START INFORMATION GIVEN

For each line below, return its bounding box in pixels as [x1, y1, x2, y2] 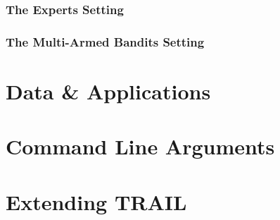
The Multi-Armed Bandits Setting [6, 32, 205, 50]
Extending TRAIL [6, 187, 187, 216]
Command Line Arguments [6, 132, 275, 161]
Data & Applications [6, 76, 211, 105]
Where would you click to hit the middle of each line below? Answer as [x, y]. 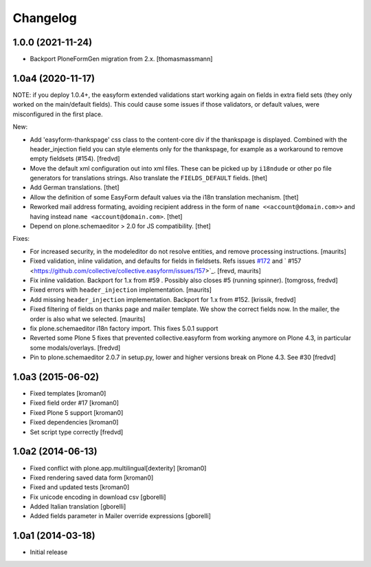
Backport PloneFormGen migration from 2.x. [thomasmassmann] [121, 59]
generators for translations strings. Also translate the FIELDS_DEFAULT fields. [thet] [149, 178]
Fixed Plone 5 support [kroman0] [77, 412]
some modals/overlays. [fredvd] [75, 347]
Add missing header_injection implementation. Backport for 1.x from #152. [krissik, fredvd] [163, 299]
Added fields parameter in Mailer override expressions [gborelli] [120, 516]
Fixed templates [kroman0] [68, 394]
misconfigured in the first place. [58, 114]
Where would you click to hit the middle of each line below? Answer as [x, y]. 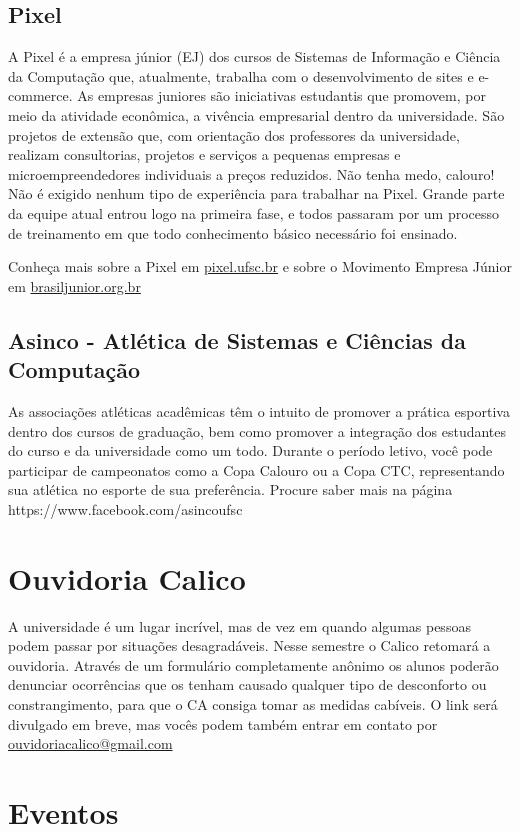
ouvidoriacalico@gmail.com [90, 743]
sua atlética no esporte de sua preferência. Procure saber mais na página [230, 489]
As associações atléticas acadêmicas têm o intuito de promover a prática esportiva [259, 410]
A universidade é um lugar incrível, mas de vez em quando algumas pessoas [239, 625]
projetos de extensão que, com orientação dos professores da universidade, [234, 134]
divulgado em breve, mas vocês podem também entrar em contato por [223, 723]
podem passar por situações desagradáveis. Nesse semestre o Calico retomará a [249, 645]
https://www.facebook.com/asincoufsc [125, 508]
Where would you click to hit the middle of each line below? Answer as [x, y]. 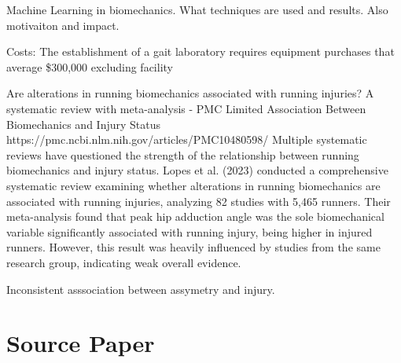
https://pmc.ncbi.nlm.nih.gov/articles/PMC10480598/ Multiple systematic [187, 139]
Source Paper [81, 343]
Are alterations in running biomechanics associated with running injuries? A [190, 93]
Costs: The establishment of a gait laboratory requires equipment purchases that [200, 51]
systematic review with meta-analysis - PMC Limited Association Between [186, 108]
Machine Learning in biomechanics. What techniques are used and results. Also [197, 9]
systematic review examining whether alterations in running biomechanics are [193, 185]
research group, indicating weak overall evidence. [124, 262]
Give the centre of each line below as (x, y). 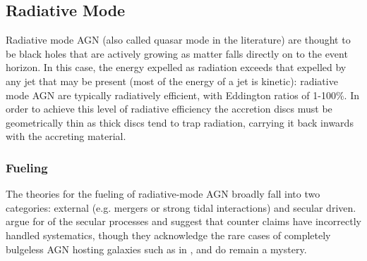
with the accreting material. (66, 136)
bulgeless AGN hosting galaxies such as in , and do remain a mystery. (156, 249)
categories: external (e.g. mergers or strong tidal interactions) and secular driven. (181, 207)
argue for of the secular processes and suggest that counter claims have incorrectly (183, 221)
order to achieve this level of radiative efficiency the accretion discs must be (169, 109)
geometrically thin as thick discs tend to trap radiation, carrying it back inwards (180, 122)
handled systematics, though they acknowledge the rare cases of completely (168, 235)
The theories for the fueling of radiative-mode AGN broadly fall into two (163, 194)
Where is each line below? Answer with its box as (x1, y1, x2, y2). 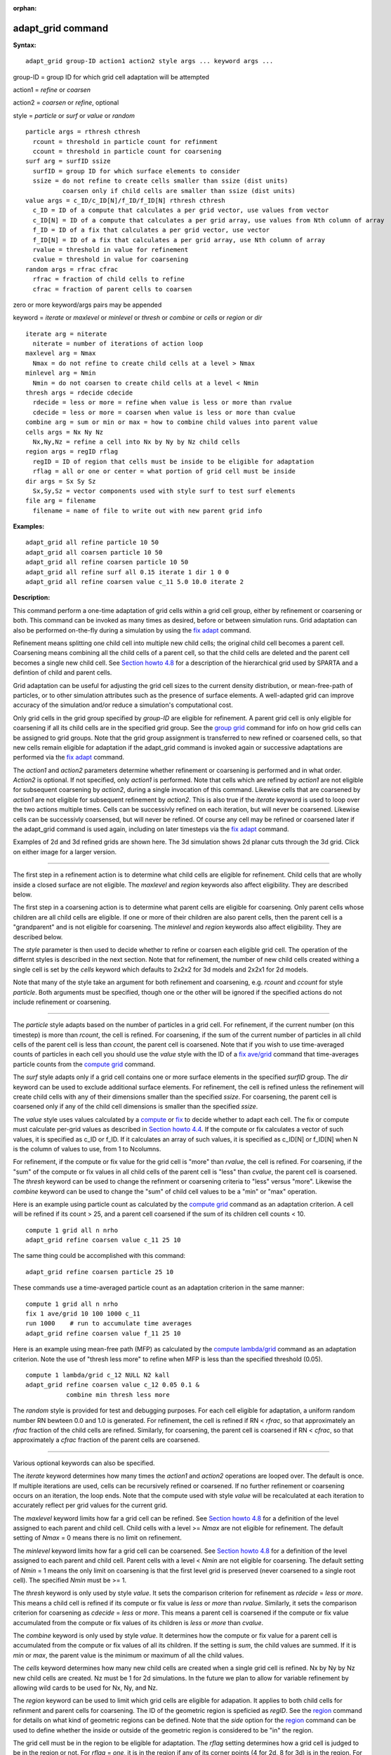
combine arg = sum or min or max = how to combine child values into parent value (25, 418, 318, 426)
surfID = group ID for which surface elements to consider (32, 167, 240, 175)
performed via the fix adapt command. (13, 753, 125, 762)
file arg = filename (25, 497, 96, 505)
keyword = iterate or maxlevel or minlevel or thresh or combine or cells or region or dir (13, 313, 263, 322)
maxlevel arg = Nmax (25, 350, 96, 357)
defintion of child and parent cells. (13, 668, 112, 677)
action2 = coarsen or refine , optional (13, 98, 119, 107)
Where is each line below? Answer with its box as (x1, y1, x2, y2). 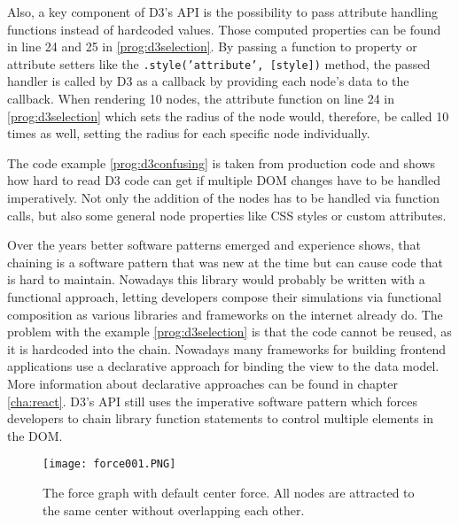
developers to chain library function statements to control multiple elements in (7, 409, 434, 428)
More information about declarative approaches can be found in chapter (7, 374, 398, 392)
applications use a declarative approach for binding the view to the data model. (7, 357, 440, 375)
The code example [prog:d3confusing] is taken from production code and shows (7, 153, 436, 172)
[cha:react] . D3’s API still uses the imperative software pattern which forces (7, 391, 418, 410)
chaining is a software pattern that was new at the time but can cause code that (7, 252, 443, 271)
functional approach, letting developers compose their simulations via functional (7, 287, 442, 305)
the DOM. (7, 426, 63, 444)
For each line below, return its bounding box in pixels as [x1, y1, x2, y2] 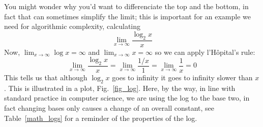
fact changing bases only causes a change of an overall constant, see [4, 103, 215, 113]
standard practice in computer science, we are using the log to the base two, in [4, 92, 250, 103]
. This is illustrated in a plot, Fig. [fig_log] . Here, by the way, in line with [4, 82, 236, 93]
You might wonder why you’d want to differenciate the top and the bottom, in [4, 1, 249, 11]
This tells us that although [4, 72, 87, 83]
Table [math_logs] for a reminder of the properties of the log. [4, 112, 197, 123]
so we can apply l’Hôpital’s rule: [155, 46, 255, 57]
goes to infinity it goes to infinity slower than [112, 72, 253, 83]
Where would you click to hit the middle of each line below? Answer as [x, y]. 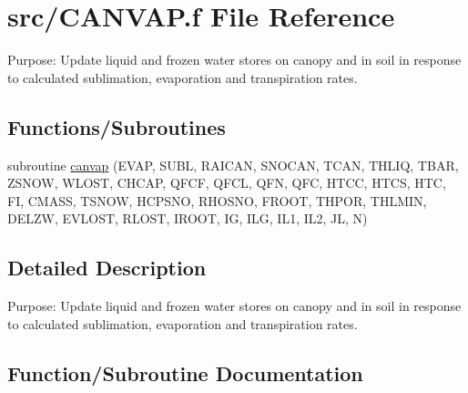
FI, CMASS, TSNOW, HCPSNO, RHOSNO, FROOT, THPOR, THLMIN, [217, 200]
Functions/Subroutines [117, 126]
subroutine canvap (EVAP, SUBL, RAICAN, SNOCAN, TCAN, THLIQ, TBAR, [233, 165]
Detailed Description [107, 268]
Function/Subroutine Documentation [185, 372]
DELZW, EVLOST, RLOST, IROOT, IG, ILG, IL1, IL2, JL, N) [188, 218]
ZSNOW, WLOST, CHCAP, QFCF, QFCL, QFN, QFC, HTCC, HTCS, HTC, [227, 183]

END INFORMATION GIVEN

■ **TRY IT**:
Copy each line containing the word "https" from the data.

■ **REPLY TO THE TASK**:
https://www.facebook.com/asincoufsc [125, 508]
https://pmc.ncbi.nlm.nih.gov/articles/PMC10480598/ Multiple systematic [187, 139]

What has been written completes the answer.